Дори сидел в лаборатории перед бинокулярным микроскопом. Ему удалось отделить с помощью иглы клетку, выделяющую слюну у дрозофилы. Когда гусеница должна превратиться в куколку, непосредственно перед окукливанием, хромосом в ее слюнных железах в триста раз больше, чем у «взрослой» мухи. Это — самая подходящая стадия развития дрозофилы для генетического исследования, и Дори напряженно согнулся над стеклом, когда с улицы раздался мягкий свист.

— Сделай милость, — обратился он к товарищу, сидевшему рядом, — выйди на улицу. Там ждет меня девушка. Это она дает знак, что мне пора выходить. Зовут ее Хава. Скажи ей, что я приду через полчаса, что я сейчас очень-очень занят и не могу ни на секунду отойти от микроскопа. Пожалуйста, говори с ней помягче… Она на последнем курсе медицинского.


Хава взглянула на часики и нажала кнопку звонка. Она стояла возле большого дома в центре города. Врачи, желающие специализироваться по психологии, проходят обычно дополнительно, вне стен университета, курс психоанализа. Она избрала своим руководителем опытного врача, выходца из Германии, который, однако, не был силен в иврите. Хава решила про себя, что, если будет нужно, она заговорит с ним по-немецки.

— Здравствуйте, доктор!

— Здравствуйте, Хава. Заходите, пожалуйста.

Она положила свою сумку и присела на диван. Врач сделал знак, означавший, что она может начинать. Хава решила изложить свои мысли и наблюдения лаконично и ясно, самыми простыми словами.

— Сегодня, доктор, я расскажу вам кое-что интересное. Причем мне придется быть излишне откровенной, но я вынуждена это сделать.

Она откинулась на спинку дивана.

— Итак, со вчерашнего вечера и до утра я все время думала. Я не спала всю ночь. Слушайте меня внимательно. Есть у нас на втором курсе биологического один красивый парень. Да, очень красивый. Говорят, что во время войны он был беспощадным. Но если бы вы видели, как он смеется! Хотя возможно, что вы замечаете в людях совсем не то, что замечаю я. Во всяком случае, он мне нравится. У него тонкие руки пианиста… Нет, у пианистов обычно короткие, толстые пальцы, например у Стравинского на рисунке Пикассо. У моего парня пальцы тонкие, но крепкие. Ох, какие они крепкие…
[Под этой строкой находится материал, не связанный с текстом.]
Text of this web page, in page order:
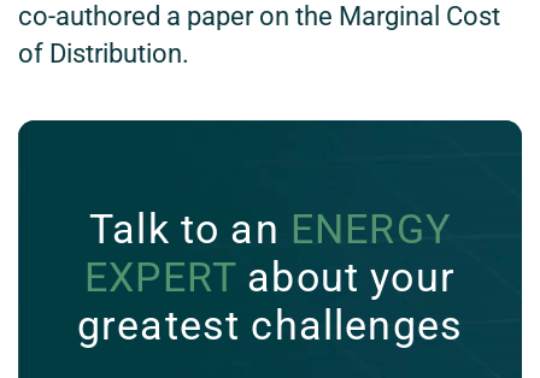
co-authored a paper on the Marginal Cost
of Distribution.
Talk to an ENERGY
EXPERT about your
greatest challenges
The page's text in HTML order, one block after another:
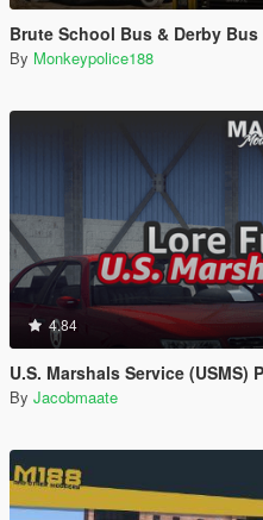
Brute School Bus & Derby Bus [Add-On |
By Monkeypolice188
4.84
U.S. Marshals Service (USMS) Pack [Add-On |
By Jacobmaate
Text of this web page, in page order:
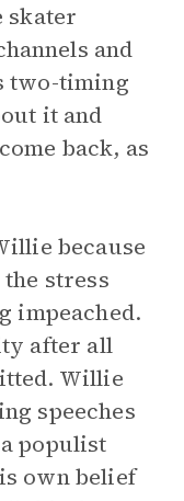
skater
and
two-timing
it and
back, as
because
stress
impeached.
after all
Willie
speeches
populist
own belief
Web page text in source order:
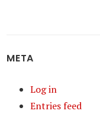
META
Log in
Entries feed
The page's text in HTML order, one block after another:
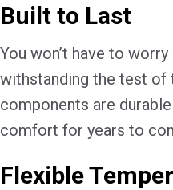
Built to Last
You won’t have to
withstanding the test of
components are
comfort for years to
Flexible
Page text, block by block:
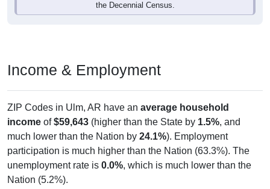
the Decennial Census.
Income & Employment
ZIP Codes in Ulm, AR have an average household
income of$59,643 (higher than the State by 1.5%, and
much lower than the Nation by 24.1%). Employment
participation is much higher than the Nation (63.3%). The
unemployment rate is 0.0%, which is much lower than the
Nation (5.2%).
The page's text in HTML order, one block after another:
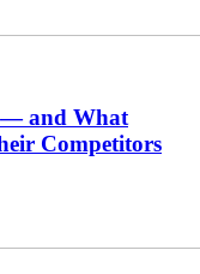
— and What
Competitors
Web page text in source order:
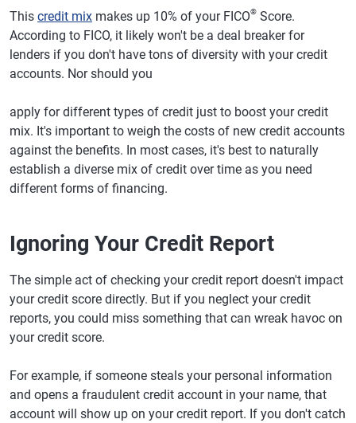
This credit mix makes up 10% of your FICO® Score.
According to FICO, it likely won't be a deal breaker for
lenders if you don't have tons of diversity with your credit
accounts. Nor should you
apply for different types of credit just to boost your credit
mix. It's important to weigh the costs of new credit accounts
against the benefits. In most cases, it's best to naturally
establish a diverse mix of credit over time as you need
different forms of financing.
Ignoring Your Credit Report
The simple act of checking your credit report doesn't impact
your credit score directly. But if you neglect your credit
reports, you could miss something that can wreak havoc on
your credit score.
For example, if someone steals your personal information
and opens a fraudulent credit account in your name, that
account will show up on your credit report. If you don't catch
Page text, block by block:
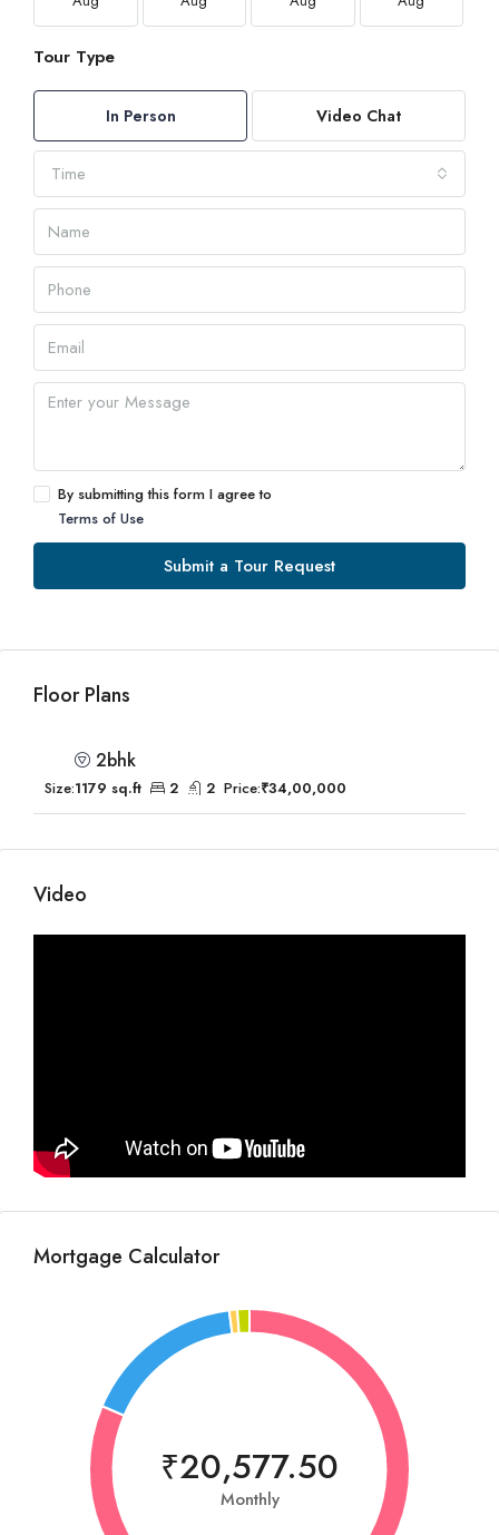
Tour Type
In Person Video Chat
Time
By submitting this form I agree to
Terms of Use
Submit a Tour Request
Floor Plans
2bhk
Size:1179 sq.ft 2 2 Price:₹34,00,000
Video
Mortgage Calculator
₹20,577.50
Monthly
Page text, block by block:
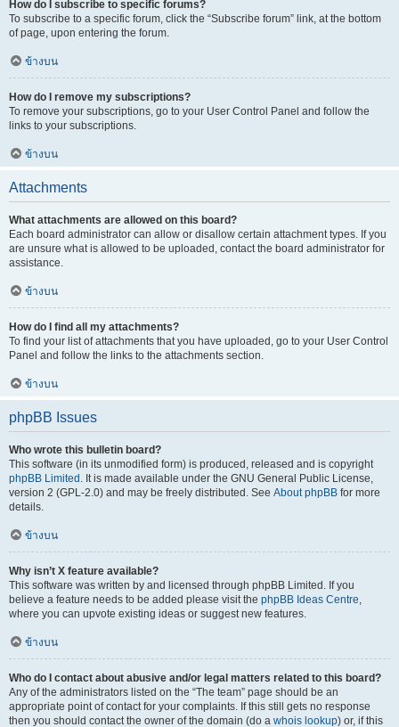
How do I subscribe to specific forums?
To subscribe to a specific forum, click the “Subscribe forum” link, at the bottom
of page, upon entering the forum.
ข้างบน
How do I remove my subscriptions?
To remove your subscriptions, go to your User Control Panel and follow the
links to your subscriptions.
ข้างบน
Attachments
What attachments are allowed on this board?
Each board administrator can allow or disallow certain attachment types. If you
are unsure what is allowed to be uploaded, contact the board administrator for
assistance.
ข้างบน
How do I find all my attachments?
To find your list of attachments that you have uploaded, go to your User Control
Panel and follow the links to the attachments section.
ข้างบน
phpBB Issues
Who wrote this bulletin board?
This software (in its unmodified form) is produced, released and is copyright
phpBB Limited . It is made available under the GNU General Public License,
version 2 (GPL-2.0) and may be freely distributed. See About phpBB for more
details.
ข้างบน
Why isn’t X feature available?
This software was written by and licensed through phpBB Limited. If you
believe a feature needs to be added please visit the phpBB Ideas Centre,
where you can upvote existing ideas or suggest new features.
ข้างบน
Who do I contact about abusive and/or legal matters related to this board?
Any of the administrators listed on the “The team” page should be an
appropriate point of contact for your complaints. If this still gets no response
then you should contact the owner of the domain (do a whois lookup) or, if this
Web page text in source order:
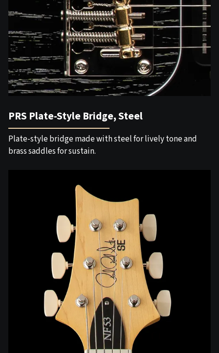
PRS Plate-Style Bridge, Steel
Plate-style bridge made with steel for lively tone and
brass saddles for sustain.
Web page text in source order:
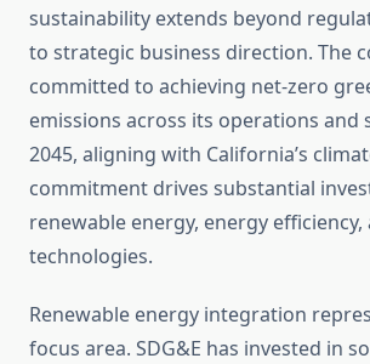
sustainability extends beyond
to strategic business direction. The
committed to achieving net-zero
emissions across its operations and
2045, aligning with California’s
commitment drives substantial
renewable energy, energy
technologies.
Renewable energy integration
focus area. SDG&E has invested in

Хава забыла о своем решении говорить на чистом литературном иврите. Ритм ее речи ускорился и незаметно перешел в сплошной галоп с короткими паузами.

— В конце концов мне наплевать на то, что о нем говорят. Меня сразу потянуло к нему, и я согласилась при первой же возможности встречаться с ним. И мы встречались, везде, где придется. В кафе, в клубе. Мы часто гуляли вместе. Вы знаете, что позавчера я сдала последние экзамены и решила по этому случаю устроить для себя небольшой праздник. Чтобы повеселиться как следует. И я сказала, что вечером зайду к нему и вытащу его из лаборатории. Но получилось так, что он сам пришел ко мне, хотя и позже. Он тогда был очень занят в лаборатории, но это неважно.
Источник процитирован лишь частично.